**Action item**
In the records below, find each line with "some" and copy it.

**Source records**
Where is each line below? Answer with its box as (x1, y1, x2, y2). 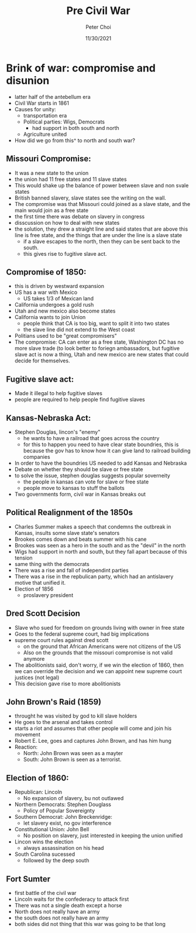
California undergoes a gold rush (14, 301, 94, 308)
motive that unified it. (14, 579, 66, 586)
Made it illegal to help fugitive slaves (14, 390, 102, 397)
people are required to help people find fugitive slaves (14, 396, 145, 403)
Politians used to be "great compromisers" (14, 332, 117, 339)
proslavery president (23, 591, 74, 598)
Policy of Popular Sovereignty (23, 807, 95, 814)
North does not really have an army (14, 908, 100, 915)
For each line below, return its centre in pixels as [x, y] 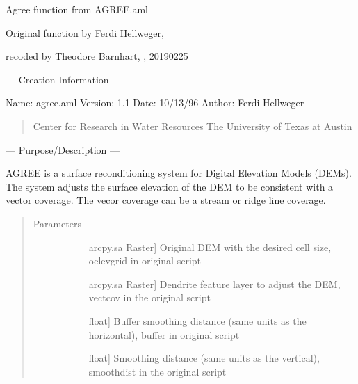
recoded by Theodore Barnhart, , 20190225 [97, 56]
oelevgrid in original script [145, 261]
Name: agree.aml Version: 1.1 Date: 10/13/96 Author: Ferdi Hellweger [155, 103]
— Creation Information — [64, 79]
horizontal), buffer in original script [164, 334]
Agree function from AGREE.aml [77, 9]
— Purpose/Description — [63, 149]
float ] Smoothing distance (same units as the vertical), [204, 358]
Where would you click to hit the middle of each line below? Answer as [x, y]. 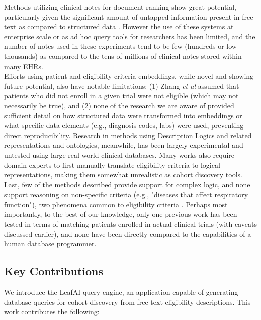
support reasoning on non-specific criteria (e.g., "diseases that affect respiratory [126, 194]
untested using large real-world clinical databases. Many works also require [119, 154]
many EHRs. [24, 66]
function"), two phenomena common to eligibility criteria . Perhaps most [116, 204]
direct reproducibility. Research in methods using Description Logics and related [128, 135]
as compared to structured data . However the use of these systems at [126, 26]
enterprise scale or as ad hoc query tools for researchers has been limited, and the [130, 36]
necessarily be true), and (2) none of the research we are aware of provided [119, 105]
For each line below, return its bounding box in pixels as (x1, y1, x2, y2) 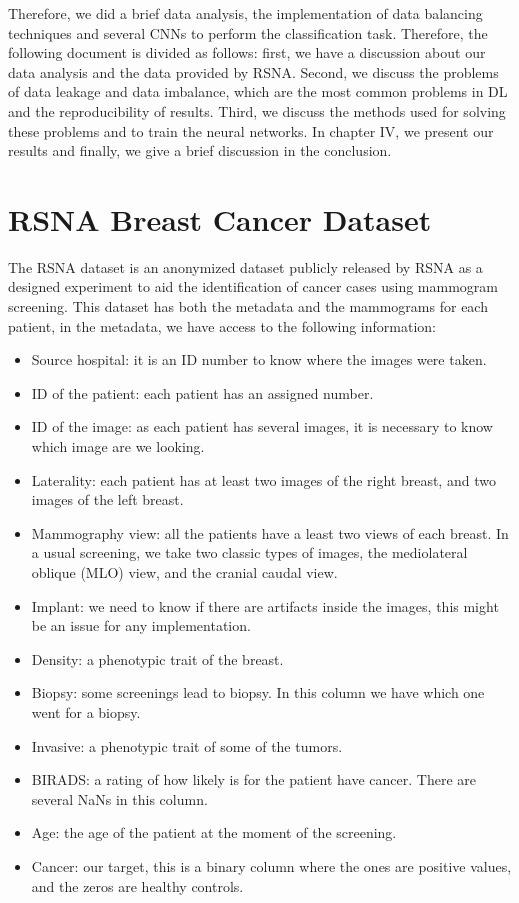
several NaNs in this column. (31, 788, 208, 809)
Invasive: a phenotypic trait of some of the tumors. (31, 735, 343, 756)
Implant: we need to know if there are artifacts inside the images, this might (31, 595, 499, 616)
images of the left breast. (31, 489, 184, 510)
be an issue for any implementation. (31, 615, 251, 636)
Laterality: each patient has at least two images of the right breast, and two (31, 469, 496, 490)
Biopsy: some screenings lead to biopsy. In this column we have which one (31, 682, 485, 703)
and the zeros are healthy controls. (31, 875, 244, 896)
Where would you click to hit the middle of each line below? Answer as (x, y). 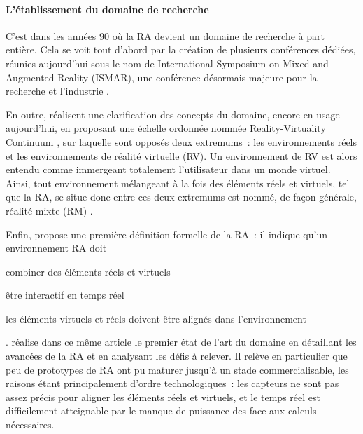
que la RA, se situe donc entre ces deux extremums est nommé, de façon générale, (181, 197)
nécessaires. (30, 425)
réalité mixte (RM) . (49, 210)
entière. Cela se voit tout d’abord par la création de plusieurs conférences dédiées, (181, 49)
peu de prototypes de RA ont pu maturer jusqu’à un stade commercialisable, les (177, 369)
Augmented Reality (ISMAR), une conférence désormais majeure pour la (162, 77)
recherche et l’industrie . (57, 91)
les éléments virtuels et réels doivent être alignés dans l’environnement (156, 318)
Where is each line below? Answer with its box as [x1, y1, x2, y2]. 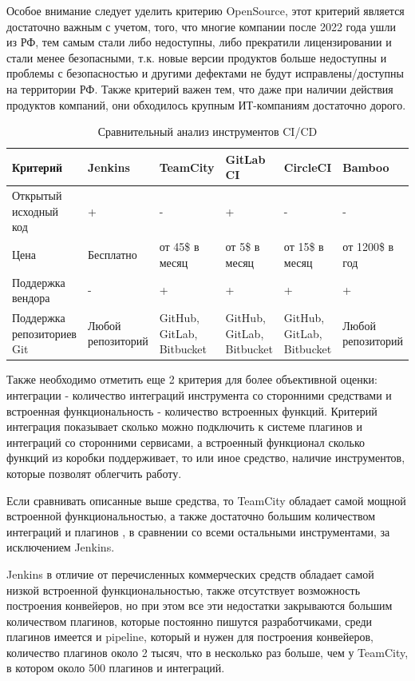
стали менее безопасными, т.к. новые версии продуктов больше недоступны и [6, 49, 387, 66]
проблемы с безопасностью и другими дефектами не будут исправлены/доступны [6, 65, 404, 82]
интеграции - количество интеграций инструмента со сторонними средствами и [6, 386, 392, 403]
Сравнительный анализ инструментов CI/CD [97, 123, 318, 140]
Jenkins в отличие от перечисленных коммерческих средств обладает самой [6, 565, 374, 582]
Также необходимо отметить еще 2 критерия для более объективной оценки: [6, 371, 377, 388]
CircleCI [283, 158, 332, 175]
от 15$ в [283, 238, 324, 255]
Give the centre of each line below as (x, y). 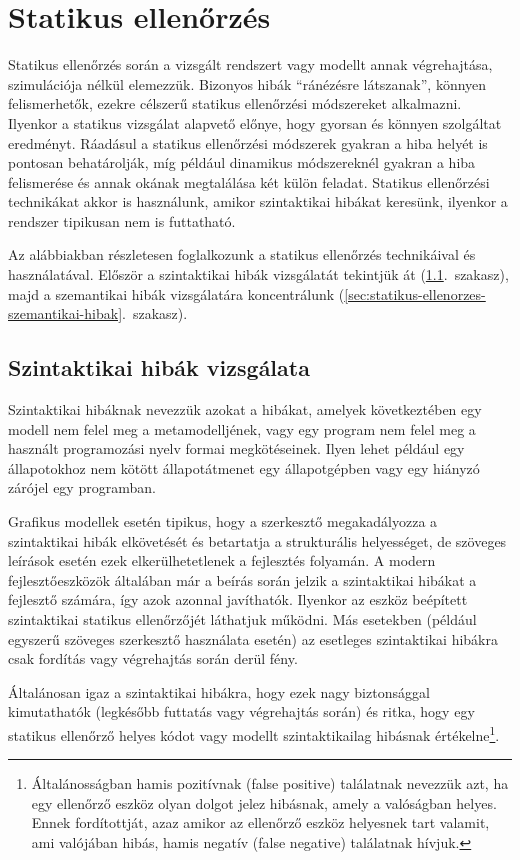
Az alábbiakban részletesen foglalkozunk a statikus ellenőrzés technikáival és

**Your response**
Invasive: a phenotypic trait of some of the tumors. (31, 735, 343, 756)
Biopsy: some screenings lead to biopsy. In this column we have which one (31, 682, 485, 703)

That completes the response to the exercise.